> _Task instructions_
Pictures are to be omitted. Output only the lines from the one containing "de Lavado (32, 98, 106, 117)" through the end of the data, word for word.

> _Dataset excerpts_
******
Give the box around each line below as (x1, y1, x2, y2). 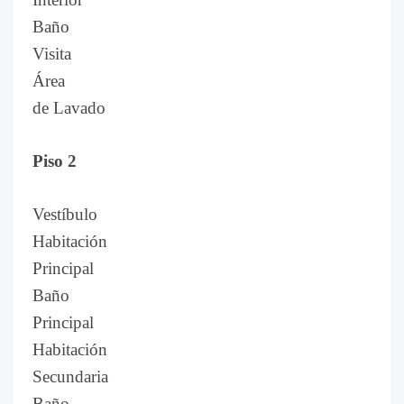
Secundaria (32, 367, 108, 386)
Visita (32, 44, 71, 63)
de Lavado (32, 98, 106, 117)
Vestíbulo (32, 205, 97, 224)
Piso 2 (32, 151, 77, 170)
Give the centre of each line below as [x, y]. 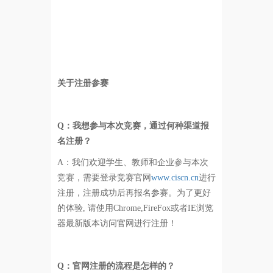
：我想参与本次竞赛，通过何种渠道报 [136, 126]
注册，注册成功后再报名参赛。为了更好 [134, 193]
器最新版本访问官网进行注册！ [117, 223]
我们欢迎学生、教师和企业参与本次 [140, 162]
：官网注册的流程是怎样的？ [119, 266]
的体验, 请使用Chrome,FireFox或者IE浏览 [135, 208]
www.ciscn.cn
******
> _Task answer_
de Lavado (32, 98, 106, 117)
Vestíbulo (32, 205, 97, 224)
Piso 2 (32, 151, 77, 170)
Give the centre of each line below as [x, y]. 
：我想参与本次竞赛，通过何种渠道报 [136, 126]
注册，注册成功后再报名参赛。为了更好 [134, 193]
器最新版本访问官网进行注册！ [117, 223]
我们欢迎学生、教师和企业参与本次 [140, 162]
：官网注册的流程是怎样的？ [119, 266]
的体验, 请使用Chrome,FireFox或者IE浏览 [135, 208]
www.ciscn.cn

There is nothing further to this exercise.